A[j][i]. So, first I access A[0][0] then I access then I access a first I access A[1][0], sorry, A[0][0] then I access A[1][0], then I access A[2][0] finally, I access A[512][0], and then I go back to A[0][1], A[1][1], A[2][1], A[3][1] up to A[512][1]. Then I go to A[0][2], A[1][2] A[3][2] up to A[512][2], then I go to A[0][3], A[1][3] up to A[512][3] and so on.
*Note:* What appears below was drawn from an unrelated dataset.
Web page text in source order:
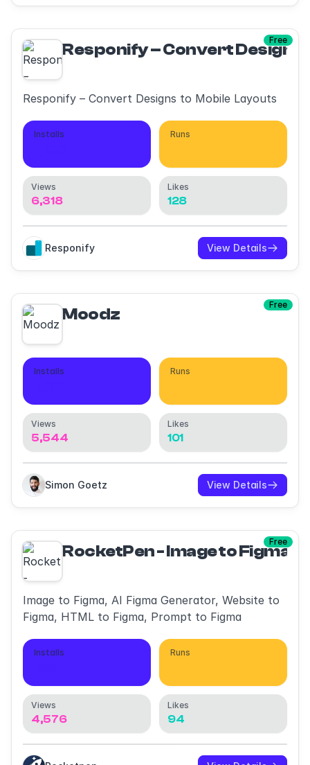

So, I access this array column wise. Now P1 and P2 are executed independently with the same initial state. Namely, the array A is not in the cache and i j x are in registers. Let the number of cache misses x cache misses experienced by P1 be M1 and that for P2 be M2. So, find the values of so I want to find the cache misses for P1 and P2, when I execute P1 and when I execute P2.

(Refer Slide Time: 48:19)

## **Problem 2**

- 32 KB direct-mapped cache with 128-byte block size; A = 512 x 512, 8 B each
- P1 accesses array A row-wise
- Block size = 128 B
- No. of data elements in each block = 128 / 8 = 16

Computer Organization and Architecture

95

So, how do I find that out? So, I have A 32 kb direct mapped cache with 128-byte block size, the size of the array is  $512 \times 512$ , 8 bytes each. P1 accesses the array row wise as we just discussed. So, block size is 128 bytes. So, the number of data elements in each block becomes 128 / 8 = 16.
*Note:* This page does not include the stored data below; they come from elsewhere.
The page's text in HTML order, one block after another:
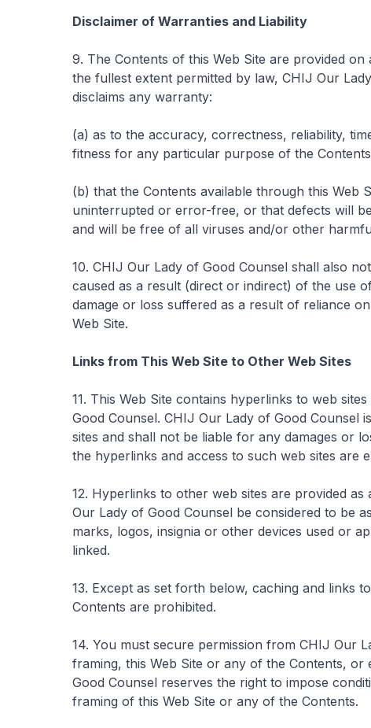
Disclaimer of Warranties and Liability
9. The Contents of this Web Site are provided
the fullest extent permitted by law, CHIJ Our
disclaims any warranty:
(a) as to the accuracy, correctness, reliability,
fitness for any particular purpose of the
(b) that the Contents available through this Web
uninterrupted or error-free, or that defects will
and will be free of all viruses and/or other
10. CHIJ Our Lady of Good Counsel shall also
caused as a result (direct or indirect) of the use
damage or loss suffered as a result of reliance
Web Site.
Links from This Web Site to Other Web Sites
11. This Web Site contains hyperlinks to web
Good Counsel. CHIJ Our Lady of Good
sites and shall not be liable for any damages or
the hyperlinks and access to such web sites are
12. Hyperlinks to other web sites are provided
Our Lady of Good Counsel be considered to be
marks, logos, insignia or other devices used or
linked.
13. Except as set forth below, caching and links
Contents are prohibited.
14. You must secure permission from CHIJ Our
framing, this Web Site or any of the Contents, or
Good Counsel reserves the right to impose
framing of this Web Site or any of the Contents.

So, my one block or one line contains 128 bytes. And I said that each data element is 8 bytes. So, the number of distinct data elements in each block is given by 128 / 8 = 16. Then the number of blocks required to store all the data will be given by; so, what is the total number of elements I have?  $512 \times 512$  ok.

So, the number of blocks and I said that so, these are how many elements? The number of elements are  $512 \times 512$ . And in each block I can store 16 elements. So, the number of blocks that will be required to store all my data is given by  $512 \times 512$  by 16; that is,  $2^9$  into  $2^9 / 2^4$ . So,  $2^{18} / 2^4$  which is  $2^{14}$  and  $2^{14} = 16384$  blocks. Now I am accessing for P1, for P1 I am accessing the elements row wise. So, what happens? When I accessed A[0][0], I incurred a miss, and I brought that block of 16, I brought the block of 16 bytes to the sorry, 16 elements to the main memory. I brought in the block of 16 elements.

Now this 16 elements what does it contain? A[0][0] [0][1], [0][2] [0][3] up to [0] [15] ok; now if we see if you if you just go and look back at the at the code for P1, we see that I first access A[0][0], then I acts as 01, I acts as 02, I acts as 03 up to 0 15. So, there will be a miss for 00, but then for from 01 to 0 15 there will be no misses because, all these data has been brought into cache during the first miss on A[0][0]. So, in the number of misses will be equal to the number of blocks as accessed. So, all blocks are required to be accessed at least once, and there will be one miss per block. So, therefore, the number of misses will be 16384 now; however, P2 accesses the array column wise. As I said I access A[0][0] I incur a miss, then I have what I have brought into cache is A[0][1] to A[0][15].

But what do I access next? I access A[j][i]; that means, I am accessing A[1][0] next. A[1][0] is again not in cache and therefore, there will be again another miss in the cache. So, basically if we see all the accesses to the cache will result in misses. So, M2 will be will be the number of misses will be all the accesses, all the accesses will result in misses and it will be given by this value; which is which is  $512 \times 512$ ; that means,  $2^9 \times 2^9$  or  $2^{18}$ . So, this is equal to  $2^{18}$ . This will be the total number of misses. So, M1 is  $2^{14}$  and M2 is  $2^{18}$ .

With this we come to the end of this lecture.